* The problem: Make an exact copy, from the records below, of the lines from the line containing "mut . Then, we" to the line containing "(pol., USA, Virginia, [11, 278, 76, 288]", both lines included, excluding pictures.

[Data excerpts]
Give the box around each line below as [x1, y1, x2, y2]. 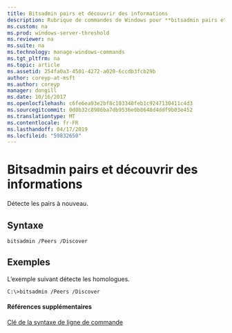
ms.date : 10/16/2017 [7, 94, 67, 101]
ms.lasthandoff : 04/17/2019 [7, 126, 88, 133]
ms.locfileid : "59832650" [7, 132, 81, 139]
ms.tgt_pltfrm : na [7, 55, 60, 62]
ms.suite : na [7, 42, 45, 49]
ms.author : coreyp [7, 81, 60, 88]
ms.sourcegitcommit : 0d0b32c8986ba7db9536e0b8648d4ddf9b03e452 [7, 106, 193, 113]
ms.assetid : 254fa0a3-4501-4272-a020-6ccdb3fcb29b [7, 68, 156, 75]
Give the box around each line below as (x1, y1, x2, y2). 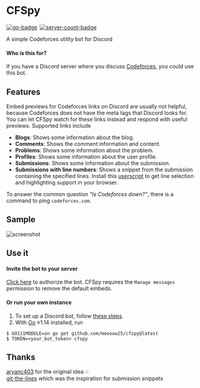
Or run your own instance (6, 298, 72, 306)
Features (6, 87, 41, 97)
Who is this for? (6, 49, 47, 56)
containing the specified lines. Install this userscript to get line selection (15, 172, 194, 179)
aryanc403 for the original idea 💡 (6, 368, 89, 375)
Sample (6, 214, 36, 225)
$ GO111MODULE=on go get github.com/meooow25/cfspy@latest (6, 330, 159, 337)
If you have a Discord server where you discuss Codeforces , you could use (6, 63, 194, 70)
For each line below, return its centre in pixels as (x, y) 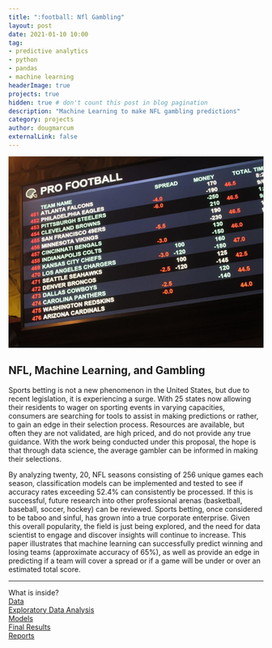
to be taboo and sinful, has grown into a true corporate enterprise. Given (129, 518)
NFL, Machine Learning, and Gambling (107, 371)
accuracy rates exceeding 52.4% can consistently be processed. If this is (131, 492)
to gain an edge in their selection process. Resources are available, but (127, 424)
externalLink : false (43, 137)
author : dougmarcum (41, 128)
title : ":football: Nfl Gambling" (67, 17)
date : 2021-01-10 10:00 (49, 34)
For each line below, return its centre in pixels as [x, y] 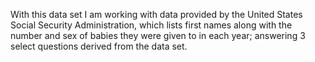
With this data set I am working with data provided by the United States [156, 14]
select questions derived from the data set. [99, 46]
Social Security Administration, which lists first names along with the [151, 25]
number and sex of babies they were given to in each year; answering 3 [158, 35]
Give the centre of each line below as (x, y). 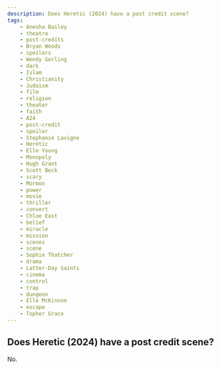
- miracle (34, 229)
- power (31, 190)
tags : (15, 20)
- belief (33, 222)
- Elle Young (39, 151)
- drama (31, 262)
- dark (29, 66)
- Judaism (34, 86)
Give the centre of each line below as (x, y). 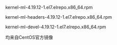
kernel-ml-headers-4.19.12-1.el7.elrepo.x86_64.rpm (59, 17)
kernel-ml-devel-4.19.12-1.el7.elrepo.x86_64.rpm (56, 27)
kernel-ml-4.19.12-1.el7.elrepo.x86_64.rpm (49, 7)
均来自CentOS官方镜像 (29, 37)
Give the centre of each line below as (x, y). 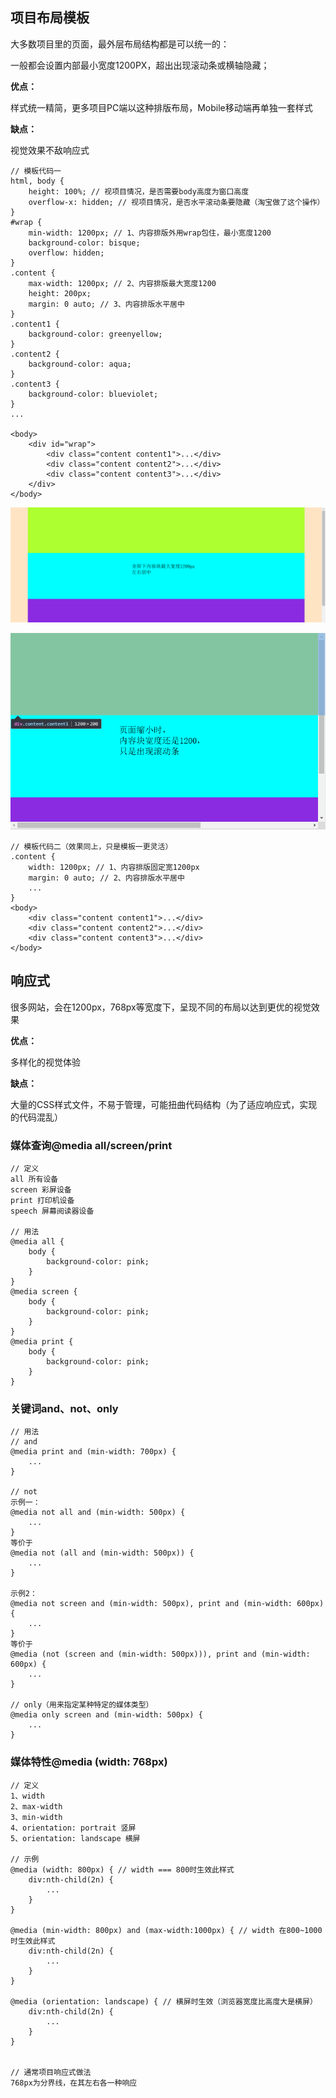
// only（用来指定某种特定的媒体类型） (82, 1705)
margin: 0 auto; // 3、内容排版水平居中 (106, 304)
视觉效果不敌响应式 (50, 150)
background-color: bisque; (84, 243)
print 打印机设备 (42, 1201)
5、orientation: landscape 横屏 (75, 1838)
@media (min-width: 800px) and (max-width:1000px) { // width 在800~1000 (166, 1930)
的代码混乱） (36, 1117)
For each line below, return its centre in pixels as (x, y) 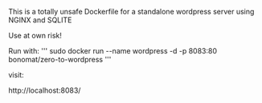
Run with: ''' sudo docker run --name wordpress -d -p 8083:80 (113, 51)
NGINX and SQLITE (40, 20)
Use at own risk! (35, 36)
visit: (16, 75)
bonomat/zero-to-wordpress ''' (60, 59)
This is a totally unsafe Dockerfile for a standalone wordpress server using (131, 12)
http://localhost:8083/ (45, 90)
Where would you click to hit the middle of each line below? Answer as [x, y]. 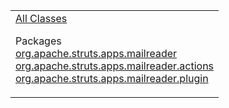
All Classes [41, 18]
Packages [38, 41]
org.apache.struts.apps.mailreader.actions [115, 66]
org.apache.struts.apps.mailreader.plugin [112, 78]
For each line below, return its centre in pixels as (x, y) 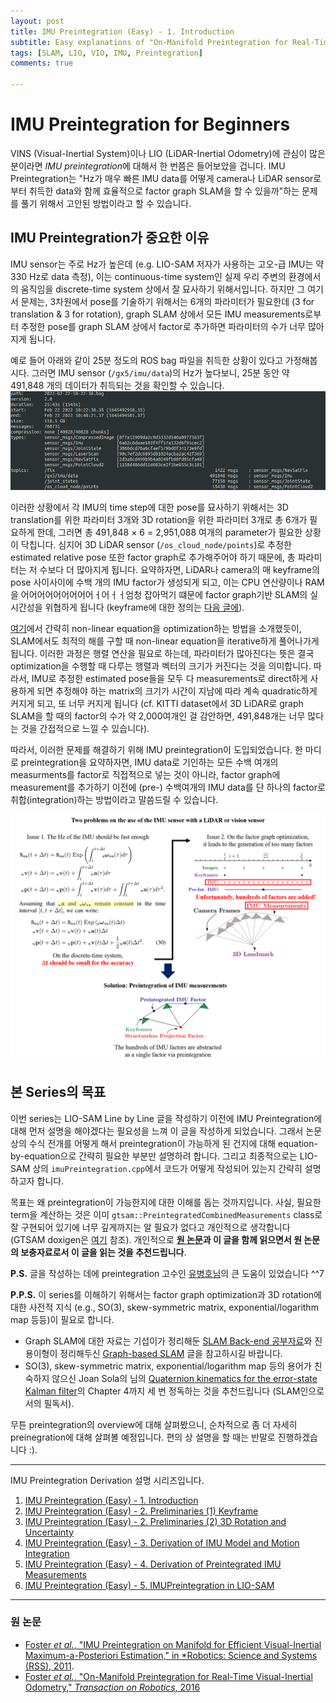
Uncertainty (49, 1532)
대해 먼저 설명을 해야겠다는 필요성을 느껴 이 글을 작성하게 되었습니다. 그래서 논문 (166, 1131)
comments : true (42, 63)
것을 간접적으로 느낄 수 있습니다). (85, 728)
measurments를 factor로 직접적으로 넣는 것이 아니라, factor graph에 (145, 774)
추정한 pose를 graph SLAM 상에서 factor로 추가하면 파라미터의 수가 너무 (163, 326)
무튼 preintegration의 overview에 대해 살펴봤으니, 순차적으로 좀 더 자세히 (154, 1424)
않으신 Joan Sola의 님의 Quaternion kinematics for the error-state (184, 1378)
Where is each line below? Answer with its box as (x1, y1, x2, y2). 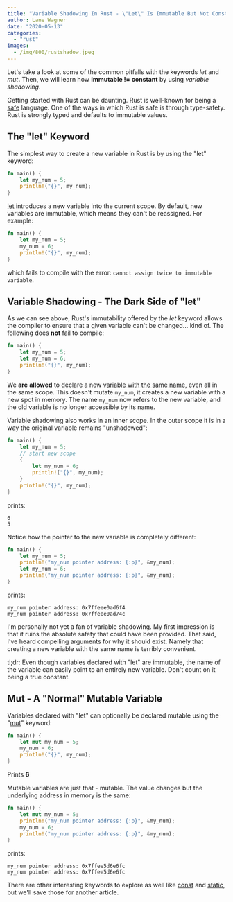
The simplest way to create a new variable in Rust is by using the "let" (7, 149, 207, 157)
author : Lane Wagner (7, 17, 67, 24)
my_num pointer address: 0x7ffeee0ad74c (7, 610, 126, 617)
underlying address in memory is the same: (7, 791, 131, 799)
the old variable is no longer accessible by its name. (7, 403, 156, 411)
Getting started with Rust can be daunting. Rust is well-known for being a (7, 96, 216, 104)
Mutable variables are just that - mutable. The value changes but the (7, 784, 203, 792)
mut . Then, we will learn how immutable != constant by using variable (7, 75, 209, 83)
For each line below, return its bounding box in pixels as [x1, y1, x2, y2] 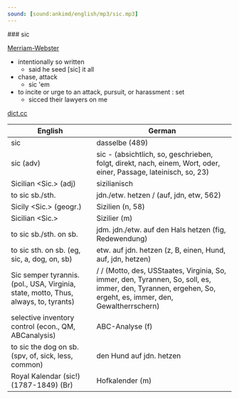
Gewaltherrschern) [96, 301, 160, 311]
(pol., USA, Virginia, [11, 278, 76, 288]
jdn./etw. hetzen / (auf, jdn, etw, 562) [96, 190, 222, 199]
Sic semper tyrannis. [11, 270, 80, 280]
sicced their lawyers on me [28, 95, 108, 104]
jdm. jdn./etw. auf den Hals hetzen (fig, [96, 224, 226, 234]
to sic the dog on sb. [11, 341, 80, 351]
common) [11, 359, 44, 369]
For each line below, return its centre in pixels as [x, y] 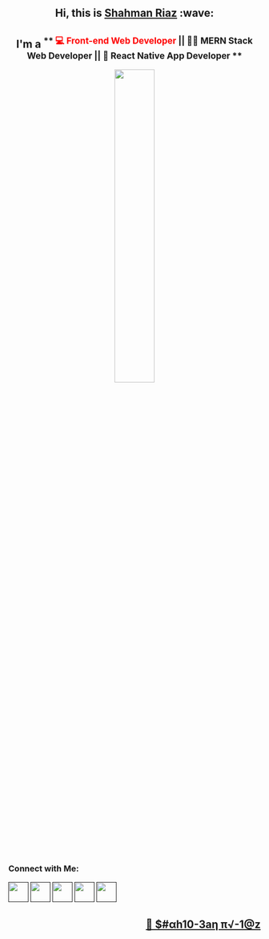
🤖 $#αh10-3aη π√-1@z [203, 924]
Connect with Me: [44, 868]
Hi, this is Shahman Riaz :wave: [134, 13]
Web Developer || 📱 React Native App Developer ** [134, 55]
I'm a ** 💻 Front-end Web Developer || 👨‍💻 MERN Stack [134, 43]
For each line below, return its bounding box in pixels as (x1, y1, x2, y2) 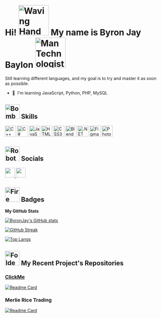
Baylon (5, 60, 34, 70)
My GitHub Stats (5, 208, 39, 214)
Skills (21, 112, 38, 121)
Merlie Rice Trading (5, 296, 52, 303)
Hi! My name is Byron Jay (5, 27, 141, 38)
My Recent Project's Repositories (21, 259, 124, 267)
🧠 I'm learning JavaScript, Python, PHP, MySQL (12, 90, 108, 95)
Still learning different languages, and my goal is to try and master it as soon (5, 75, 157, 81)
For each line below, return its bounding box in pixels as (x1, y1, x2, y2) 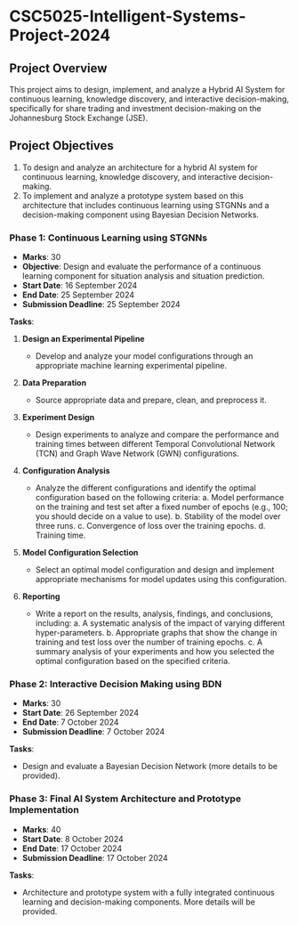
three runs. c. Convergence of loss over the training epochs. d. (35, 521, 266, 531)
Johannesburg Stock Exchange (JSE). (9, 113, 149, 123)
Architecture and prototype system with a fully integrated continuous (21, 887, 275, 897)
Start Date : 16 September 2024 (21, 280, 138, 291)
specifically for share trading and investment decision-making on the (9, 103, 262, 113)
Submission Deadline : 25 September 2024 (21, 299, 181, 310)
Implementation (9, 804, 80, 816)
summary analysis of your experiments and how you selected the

* Written solution:
mut . Then, we will learn how immutable != constant by using variable (7, 75, 209, 83)
For each line below, return its bounding box in pixels as [x1, y1, x2, y2] 
Gewaltherrschern) [96, 301, 160, 311]
(pol., USA, Virginia, [11, 278, 76, 288]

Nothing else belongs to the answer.